What is needed is an exact copy of the whole listing below, with no pictures.
────────────────────────────────────────
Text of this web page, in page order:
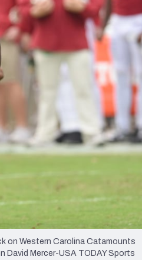
New Orleans Saints
on Western Carolina Catamounts
David Mercer-USA TODAY Sports
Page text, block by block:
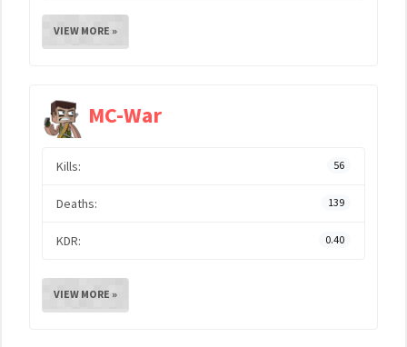
VIEW MORE »
MC-War
Kills: 56
Deaths: 139
KDR: 0.40
VIEW MORE »
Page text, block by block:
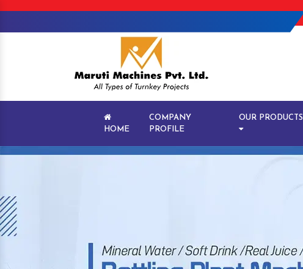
────────────────────────────────────────
**Response**
Text of this web page, in page order:
New Orleans Saints
on Western Carolina Catamounts
David Mercer-USA TODAY Sports
Page text, block by block:
VIEW MORE »
MC-War
Kills: 56
Deaths: 139
KDR: 0.40
VIEW MORE »
Page text, block by block:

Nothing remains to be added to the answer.